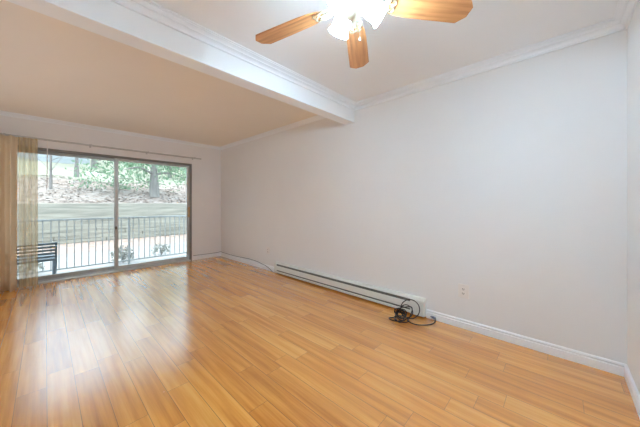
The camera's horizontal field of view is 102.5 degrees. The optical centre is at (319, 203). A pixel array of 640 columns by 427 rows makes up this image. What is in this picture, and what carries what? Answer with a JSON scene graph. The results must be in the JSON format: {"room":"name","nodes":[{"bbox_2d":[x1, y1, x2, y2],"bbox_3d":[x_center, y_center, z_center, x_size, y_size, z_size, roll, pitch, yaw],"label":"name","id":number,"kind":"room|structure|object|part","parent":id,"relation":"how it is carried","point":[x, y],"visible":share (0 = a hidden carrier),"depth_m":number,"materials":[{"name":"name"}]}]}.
{"room":"empty living room","nodes":[
{"label":"empty living room","id":0,"kind":"room"},
{"bbox_2d":[0,115,220,255],"bbox_3d":[-3.556,-0.040,4.482,0.150,2.440,3.720,0,0,43],"label":"wall","id":1,"kind":"structure","parent":0,"point":[206,172],"depth_m":5.07,"materials":[{"name":"white paint"}]},
{"bbox_2d":[0,133,200,189],"bbox_3d":[-3.631,-0.581,4.190,0.140,0.763,3.286,0,0,43],"label":"curtain rod","id":2,"kind":"object","parent":1,"relation":"attached to","point":[47,140],"visible":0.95,"depth_m":4.03,"materials":[{"name":"silver metal"}]},
{"bbox_2d":[0,134,17,292],"bbox_3d":[-4.349,0.128,3.224,0.155,2.082,0.718,0,0,43],"label":"curtain","id":3,"kind":"object","parent":2,"relation":"hanging from","point":[8,144],"visible":1,"depth_m":3.45,"materials":[{"name":"beige fabric"}]},
{"bbox_2d":[18,137,37,287],"bbox_3d":[-4.051,0.118,3.569,0.064,2.064,0.183,0,0,43],"label":"sheer curtain","id":4,"kind":"object","parent":2,"relation":"hanging from","point":[27,147],"visible":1,"depth_m":3.57,"materials":[{"name":"beige fabric"}]},
{"bbox_2d":[17,147,191,287],"bbox_3d":[-3.534,0.180,4.476,0.180,2.000,2.440,0,0,43],"label":"door","id":5,"kind":"structure","parent":1,"relation":"in","point":[51,278],"depth_m":4.46,"materials":[{"name":"grey metal"}]},
{"bbox_3d":[-3.968,0.179,4.079,0.034,1.929,1.202,0,0,43],"label":"fixed panel","id":6,"kind":"part","parent":5,"relation":"part of","materials":[{"name":"clear glass"}]},
{"bbox_3d":[-3.132,0.179,4.889,0.034,1.929,1.222,0,0,43],"label":"sliding panel","id":7,"kind":"part","parent":5,"relation":"part of","materials":[{"name":"clear glass"}]},
{"bbox_2d":[0,110,220,149],"bbox_3d":[-3.481,-1.232,4.412,0.055,0.055,3.720,0,0,43],"label":"trim","id":8,"kind":"structure","parent":1,"relation":"attached to","point":[3,113],"depth_m":4.22,"materials":[{"name":"white paint"}]},
{"bbox_2d":[192,252,220,259],"bbox_3d":[-2.440,1.138,5.556,0.015,0.085,0.628,0,0,43],"label":"baseboard","id":9,"kind":"structure","parent":1,"relation":"attached to","point":[204,256],"depth_m":5.54,"materials":[{"name":"white paint"}]},
{"bbox_2d":[0,0,617,146],"bbox_3d":[-1.339,-1.359,2.411,6.217,0.200,4.020,0,0,43],"label":"ceiling","id":10,"kind":"structure","parent":0,"point":[52,68],"depth_m":2.26,"materials":[{"name":"white paint"}]},
{"bbox_2d":[255,0,472,68],"bbox_3d":[0.121,-1.048,1.232,1.172,0.424,1.146,0,0,43],"label":"ceiling fan","id":11,"kind":"object","parent":10,"relation":"hanging from","point":[348,12],"visible":1,"depth_m":1.31,"materials":[{"name":"gold metal"}]},
{"bbox_3d":[-0.178,-0.980,1.444,0.445,0.007,0.134,0,11,30],"label":"blade","id":12,"kind":"part","parent":11,"relation":"part of","materials":[{"name":"brown wood"}]},
{"bbox_3d":[0.024,-0.974,1.328,0.130,0.012,0.088,0,11,30],"label":"blade arm","id":13,"kind":"part","parent":11,"relation":"part of","materials":[{"name":"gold metal"}]},
{"bbox_3d":[0.101,-0.926,1.154,0.111,0.125,0.126,0,0,43],"label":"lamp shade","id":14,"kind":"part","parent":11,"relation":"part of","materials":[{"name":"white glass"}]},
{"bbox_3d":[0.114,-0.926,1.356,0.126,0.125,0.116,0,0,43],"label":"lamp shade","id":15,"kind":"part","parent":11,"relation":"part of","materials":[{"name":"white glass"}]},
{"bbox_3d":[0.191,-0.974,1.401,0.088,0.012,0.130,-11,-2,12],"label":"blade arm","id":16,"kind":"part","parent":11,"relation":"part of","materials":[{"name":"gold metal"}]},
{"bbox_3d":[0.238,-0.980,1.629,0.134,0.007,0.445,-11,-2,12],"label":"blade","id":17,"kind":"part","parent":11,"relation":"part of","materials":[{"name":"brown wood"}]},
{"bbox_3d":[0.269,-0.926,1.241,0.126,0.125,0.111,0,0,-12],"label":"lamp shade","id":18,"kind":"part","parent":11,"relation":"part of","materials":[{"name":"white glass"}]},
{"bbox_3d":[0.311,-0.974,1.265,0.130,0.012,0.088,0,-11,-6],"label":"blade arm","id":19,"kind":"part","parent":11,"relation":"part of","materials":[{"name":"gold metal"}]},
{"bbox_3d":[0.542,-0.980,1.290,0.445,0.007,0.134,0,-11,-6],"label":"blade","id":20,"kind":"part","parent":11,"relation":"part of","materials":[{"name":"brown wood"}]},
{"bbox_2d":[0,256,639,426],"bbox_3d":[-1.339,1.240,2.411,6.217,0.120,4.020,0,0,43],"label":"floor","id":21,"kind":"structure","parent":0,"point":[219,341],"depth_m":1.86,"materials":[{"name":"laminate"}]},
{"bbox_2d":[193,252,272,271],"bbox_3d":[-1.691,1.118,4.873,2.041,0.106,0.598,0,0,43],"label":"cable","id":22,"kind":"object","parent":21,"relation":"on","point":[216,252],"visible":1,"depth_m":5.26,"materials":[{"name":"white plastic"}]},
{"bbox_2d":[389,299,435,325],"bbox_3d":[0.926,1.083,2.578,0.462,0.190,0.183,0,0,13],"label":"power cord","id":23,"kind":"object","parent":21,"relation":"on","point":[400,310],"visible":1,"depth_m":2.61,"materials":[{"name":"black rubber"}]},
{"bbox_2d":[221,29,626,363],"bbox_3d":[-0.018,-0.040,3.825,6.217,2.440,0.150,0,0,43],"label":"wall","id":24,"kind":"structure","parent":0,"point":[508,183],"depth_m":2.36,"materials":[{"name":"white paint"}]},
{"bbox_2d":[6,0,353,124],"bbox_3d":[-0.881,-1.147,1.983,0.144,0.224,3.720,0,0,43],"label":"ceiling beam","id":25,"kind":"structure","parent":24,"relation":"attached to","point":[109,19],"depth_m":1.78,"materials":[{"name":"white paint"}]},
{"bbox_2d":[110,0,355,110],"bbox_3d":[-0.803,-1.224,1.910,0.070,0.072,3.720,0,0,43],"label":"trim","id":26,"kind":"structure","parent":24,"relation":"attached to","point":[150,9],"depth_m":1.98,"materials":[{"name":"white paint"}]},
{"bbox_2d":[221,252,273,271],"bbox_3d":[-1.486,1.138,5.083,2.055,0.085,0.015,0,0,43],"label":"baseboard","id":27,"kind":"structure","parent":24,"relation":"attached to","point":[246,261],"depth_m":4.98,"materials":[{"name":"white paint"}]},
{"bbox_2d":[220,115,324,149],"bbox_3d":[-0.966,-1.232,4.571,3.514,0.055,0.055,0,0,43],"label":"trim","id":28,"kind":"structure","parent":24,"relation":"attached to","point":[317,117],"depth_m":4.35,"materials":[{"name":"white paint"}]},
{"bbox_2d":[274,261,425,316],"bbox_3d":[0.166,1.083,3.503,2.507,0.194,0.068,0,0,43],"label":"baseboard heater","id":29,"kind":"object","parent":24,"relation":"attached to","point":[384,296],"visible":0.94,"depth_m":3.20,"materials":[{"name":"white metal"}]},
{"bbox_3d":[0.111,1.075,3.517,2.317,0.072,0.010,0,0,43],"label":"panel","id":30,"kind":"part","parent":29,"relation":"part of","materials":[{"name":"white metal"}]},
{"bbox_2d":[458,283,468,298],"bbox_3d":[1.355,0.829,2.430,0.090,0.128,0.012,0,0,43],"label":"wall outlet","id":31,"kind":"object","parent":24,"relation":"attached to","point":[463,290],"visible":1,"depth_m":2.43,"materials":[{"name":"beige plastic"}]},
{"bbox_2d":[355,18,625,109],"bbox_3d":[1.243,-1.224,2.496,2.259,0.072,0.070,0,0,43],"label":"trim","id":32,"kind":"structure","parent":24,"relation":"attached to","point":[610,26],"depth_m":2.18,"materials":[{"name":"white paint"}]},
{"bbox_2d":[426,309,624,376],"bbox_3d":[1.596,1.138,2.204,1.345,0.085,0.015,0,0,43],"label":"baseboard","id":33,"kind":"structure","parent":24,"relation":"attached to","point":[597,362],"depth_m":2.07,"materials":[{"name":"white paint"}]},
{"bbox_2d":[627,0,639,393],"bbox_3d":[0.877,-0.040,0.340,0.150,2.440,3.720,0,0,43],"label":"wall","id":34,"kind":"structure","parent":0,"point":[633,30],"depth_m":1.60,"materials":[{"name":"white paint"}]},
{"bbox_2d":[613,0,637,28],"bbox_3d":[0.796,-1.224,0.415,0.070,0.072,3.720,0,0,43],"label":"trim","id":35,"kind":"structure","parent":34,"relation":"attached to","point":[624,11],"depth_m":1.64,"materials":[{"name":"white paint"}]},
{"bbox_2d":[624,364,639,417],"bbox_3d":[0.817,1.138,0.397,0.015,0.085,3.720,0,0,43],"label":"baseboard","id":36,"kind":"structure","parent":34,"relation":"attached to","point":[635,395],"depth_m":1.56,"materials":[{"name":"white paint"}]},
{"label":"outside","id":37,"kind":"structure","parent":0,"visible":0},
{"bbox_2d":[17,242,185,277],"bbox_3d":[-5.088,1.591,8.460,4.980,0.380,60.000,0,0,43],"label":"ground","id":38,"kind":"structure","parent":37,"point":[70,257],"depth_m":6.67,"materials":[{"name":"white concrete"}]},
{"bbox_2d":[17,262,44,276],"bbox_3d":[-5.635,1.208,4.934,0.515,0.389,0.493,0,0,43],"label":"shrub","id":39,"kind":"object","parent":38,"relation":"on","point":[39,264],"visible":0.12,"depth_m":5.01,"materials":[{"name":"green plant"}]},
{"bbox_2d":[17,203,185,245],"bbox_3d":[-6.119,0.699,10.664,0.460,1.404,61.814,0,0,43],"label":"wall","id":40,"kind":"structure","parent":38,"relation":"on","point":[45,210],"depth_m":8.92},
{"bbox_2d":[17,255,185,278],"bbox_3d":[-3.487,1.395,5.596,1.270,0.150,14.000,0,0,43],"label":"patio slab","id":41,"kind":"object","parent":38,"relation":"on","point":[183,255],"visible":0.03,"depth_m":5.66,"materials":[{"name":"concrete"}]},
{"bbox_2d":[17,242,56,273],"bbox_3d":[-4.629,0.970,4.137,0.575,0.704,0.538,0,0,41],"label":"bench","id":42,"kind":"object","parent":41,"relation":"on","point":[42,257],"visible":0.46,"depth_m":4.11,"materials":[{"name":"metal"}]},
{"bbox_3d":[-4.287,1.130,4.160,0.031,0.384,0.083,0,0,-26],"label":"leg","id":43,"kind":"part","parent":42,"relation":"part of","materials":[{"name":"metal"}]},
{"bbox_3d":[-4.278,0.795,4.165,0.082,0.354,0.028,0,0,41],"label":"post","id":44,"kind":"part","parent":42,"relation":"part of","materials":[{"name":"metal"}]},
{"bbox_2d":[17,215,185,275],"bbox_3d":[-4.042,0.803,5.566,0.080,1.035,5.840,0,0,43],"label":"railing","id":45,"kind":"object","parent":41,"relation":"on","point":[174,216],"visible":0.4,"depth_m":5.26,"materials":[{"name":"grey metal"}]},
{"bbox_3d":[-4.042,0.303,5.566,0.044,0.035,5.800,0,0,43],"label":"rail","id":46,"kind":"part","parent":45,"relation":"part of","materials":[{"name":"grey metal"}]},
{"bbox_3d":[-4.042,1.212,5.566,0.030,0.027,5.800,0,0,43],"label":"rail","id":47,"kind":"part","parent":45,"relation":"part of","materials":[{"name":"grey metal"}]},
{"bbox_3d":[-4.093,0.821,5.511,0.080,1.000,0.080,0,0,43],"label":"post","id":48,"kind":"part","parent":45,"relation":"part of","materials":[{"name":"grey metal"}]},
{"bbox_2d":[17,234,185,255],"bbox_3d":[-6.027,1.338,9.351,1.791,0.115,60.020,0,0,43],"label":"mulch bed","id":49,"kind":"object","parent":38,"relation":"on","point":[170,238],"visible":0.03,"depth_m":8.49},
{"bbox_2d":[151,243,170,254],"bbox_3d":[-4.296,1.231,6.953,0.454,0.343,0.451,0,0,43],"label":"shrub","id":50,"kind":"object","parent":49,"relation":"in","point":[163,246],"visible":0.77,"depth_m":6.92,"materials":[{"name":"green plant"}]},
{"bbox_2d":[110,245,134,262],"bbox_3d":[-4.642,1.188,6.053,0.485,0.430,0.457,0,0,43],"label":"shrub","id":51,"kind":"object","parent":38,"relation":"on","point":[125,249],"visible":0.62,"depth_m":6.00,"materials":[{"name":"green plant"}]},
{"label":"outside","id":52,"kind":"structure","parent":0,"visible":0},
{"bbox_2d":[38,159,185,202],"bbox_3d":[-12.365,-3.208,27.387,32.000,6.465,82.800,0,0,43],"label":"slope","id":53,"kind":"structure","parent":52,"point":[59,169],"depth_m":11.88,"materials":[{"name":"dry leaf litter"},{"name":"soil"},{"name":"patchy ground cover"}]},
{"bbox_2d":[40,155,62,188],"bbox_3d":[-11.079,-2.318,10.491,2.902,3.601,3.460,0,0,-15],"label":"bare tree","id":54,"kind":"object","parent":53,"relation":"on","point":[50,156],"visible":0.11,"depth_m":10.36,"materials":[{"name":"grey plant"}]},
{"bbox_2d":[38,154,89,163],"bbox_3d":[-23.365,-5.264,19.791,5.800,4.600,8.600,0,0,43],"label":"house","id":55,"kind":"structure","parent":53,"relation":"on","point":[66,160],"depth_m":19.88,"materials":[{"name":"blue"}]},
{"bbox_2d":[73,157,78,176],"bbox_3d":[-12.865,-3.007,13.722,1.968,3.268,1.547,0,0,43],"label":"bare tree","id":56,"kind":"object","parent":53,"relation":"on","point":[76,159],"visible":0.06,"depth_m":13.81,"materials":[{"name":"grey plant"}]},
{"bbox_2d":[65,159,144,193],"bbox_3d":[-9.144,-1.892,11.216,2.533,3.002,2.851,0,0,43],"label":"evergreen tree","id":57,"kind":"object","parent":53,"relation":"on","point":[120,162],"visible":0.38,"depth_m":10.84,"materials":[{"name":"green plant"}]},
{"bbox_2d":[91,159,118,167],"bbox_3d":[-16.319,-4.821,18.692,4.094,4.552,4.884,0,0,-9],"label":"tree","id":58,"kind":"object","parent":53,"relation":"on","point":[93,162],"visible":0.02,"depth_m":18.46,"materials":[{"name":"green plant"}]},
{"bbox_2d":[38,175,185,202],"bbox_3d":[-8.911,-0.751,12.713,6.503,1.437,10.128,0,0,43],"label":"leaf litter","id":59,"kind":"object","parent":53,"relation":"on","point":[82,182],"visible":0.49,"depth_m":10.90,"materials":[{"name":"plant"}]},
{"bbox_2d":[105,161,185,197],"bbox_3d":[-7.553,-2.564,11.761,4.608,4.607,3.931,0,0,43],"label":"evergreen tree","id":60,"kind":"object","parent":53,"relation":"on","point":[153,186],"visible":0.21,"depth_m":11.32,"materials":[{"name":"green plant"}]},
{"bbox_2d":[139,164,185,177],"bbox_3d":[-11.248,-4.057,19.165,5.345,4.369,5.036,0,0,43],"label":"tree","id":61,"kind":"object","parent":53,"relation":"on","point":[161,166],"visible":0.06,"depth_m":18.96,"materials":[{"name":"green plant"}]}
]}

• • •

What you should do: Tally the lines of the data that contain the string "from", and report nothing but the tally.

Your solution: 3